De acuerdo con lo dispuesto en el art. 55 del mismo Cº que, salvo excepción que no es del caso, la pena de prisión igual o superior a diez años llevará consigo la inhabilitación absoluta durante el tiempo de la condena.

SEXTO.- Conforme al art. 123 del mismo Cuerpo Legal las costas procesales se entienden impuestas por la Ley a los criminalmente responsables de un delito o falta debiendo incluirse las devengadas por la acusación particular cuya intervención se entiende relevante habida cuenta de la concordancia en lo esencial entre sus peticiones y los pronunciamientos de la presente resolución

SÉPTIMO.- Según lo establecido en el art. 116 del mencionado Cº Penal toda persona criminalmente responsable de un delito o falta también lo es civilmente si del hecho derivaren daños y perjuicios sin que en el presente caso proceda pronunciamiento alguno al respecto al no haber sido formulada petición alguna por persona o personas vinculadas por lazos familiares o de otro orden con la fallecida y que pudieran calificarse como perjudicados.
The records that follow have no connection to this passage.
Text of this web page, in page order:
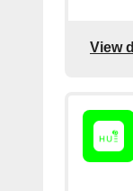
View
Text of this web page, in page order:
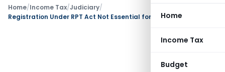
Home
Income Tax
Budget
Home/Income Tax/Judiciary/
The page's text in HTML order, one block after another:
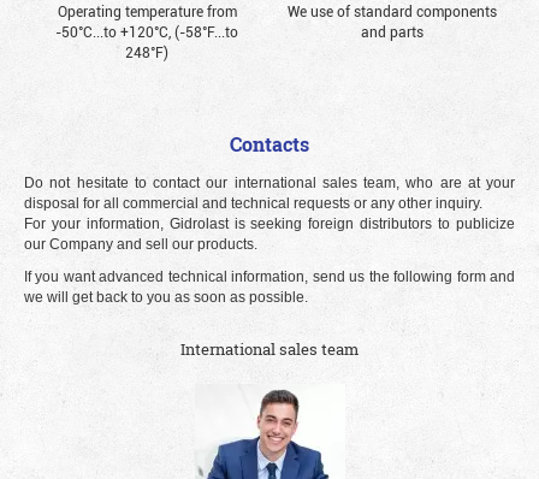
Operating temperature from
-50°С...to +120°С, (-58°F...to
248°F)
We use of standard components
and parts
Contacts
Do not hesitate to contact our international sales team, who are at your
disposal for all commercial and technical requests or any other inquiry.
For your information, Gidrolast is seeking foreign distributors to publicize
our Company and sell our products.
If you want advanced technical information, send us the following form and
we will get back to you as soon as possible.
International sales team
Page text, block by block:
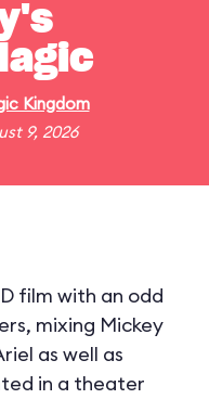
Kingdom
9, 2026
film with an odd
mixing Mickey
as well as
in a theater
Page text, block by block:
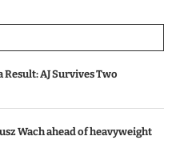
AJ Survives Two
Wach ahead of heavyweight
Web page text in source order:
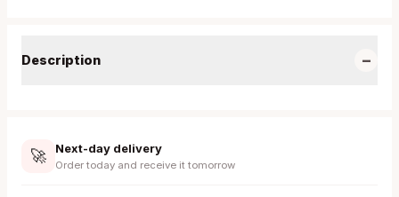
Description −
🚀 Next-day delivery
Order today and receive it tomorrow
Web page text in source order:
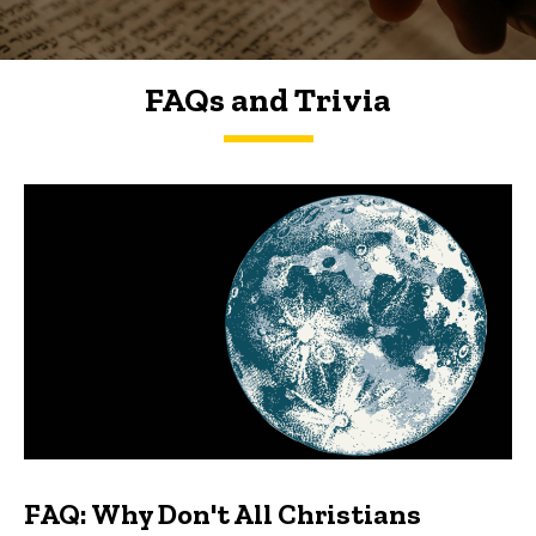
FAQs and Trivia
FAQs and Trivia
FAQ: Why Don't All Christians
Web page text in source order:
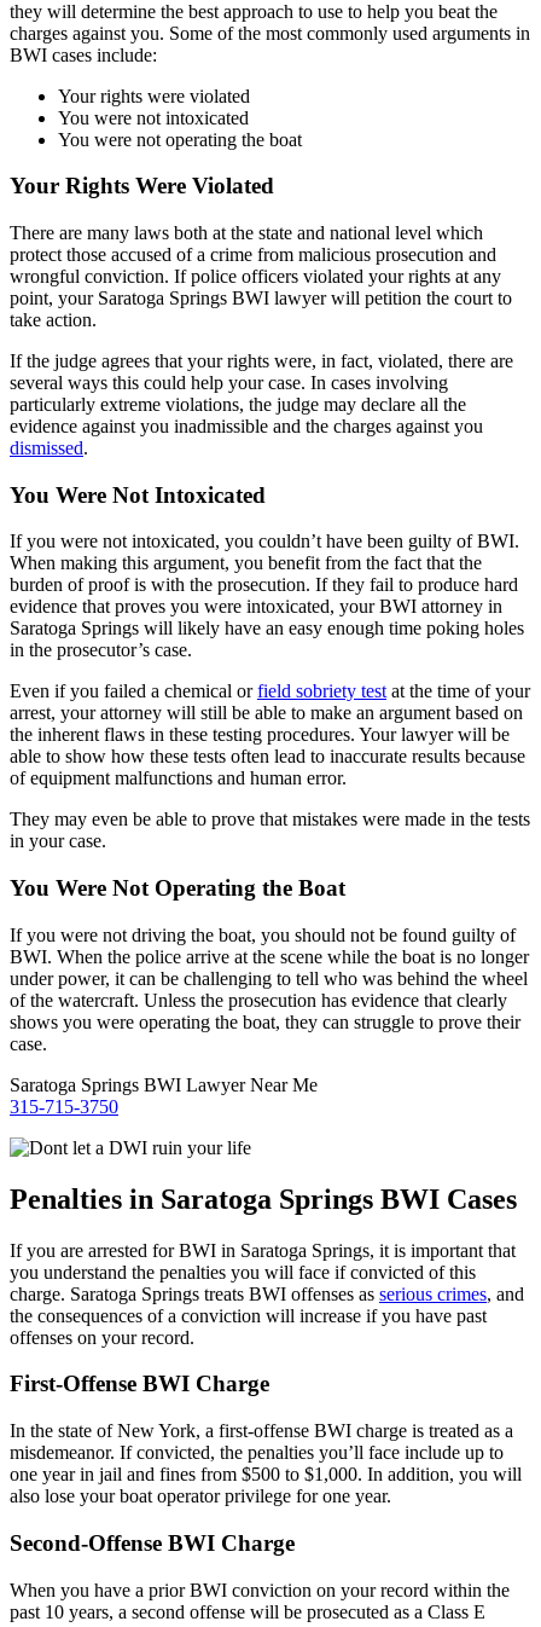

OCTAVO.- De acuerdo con lo previsto en el art. 127 del mismo Cº procede la destrucción los demás efectos intervenidos al carecer de valor alguno en venta.

Fallo

En virtud del veredicto de culpabilidad que el Jurado ha pronunciado respecto del acusado Claudio como autor responsable de un delito de asesinato con alevosía y ensañamiento precedentemente definido y con la concurrencia de la circunstancia agravante de parentesco y debo imponer e impongo al mismo la pena de VEINTIDÓS AÑOS y SEIS MESES de prisión con inhabilitación absoluta durante el tiempo de la condena y al pago de las costas del juicio incluidas las de las acusación particular.

Procédase a la destrucción de los objetos intervenidos.

Así por esta mi Sentencia, de la que unirá certificación a la causa y se notificará personalmente al acusado al que se hará saber que la misma no es firme y que contra ella cabe recurso de apelación en el término de los diez días siguientes a la última notificación, antes este Magistrado y para ante la Sala de lo Civil y Penal del Tribunal Superior de Justicia, definitivamente juzgando en esta instancia, la pronuncio, mando y firmo.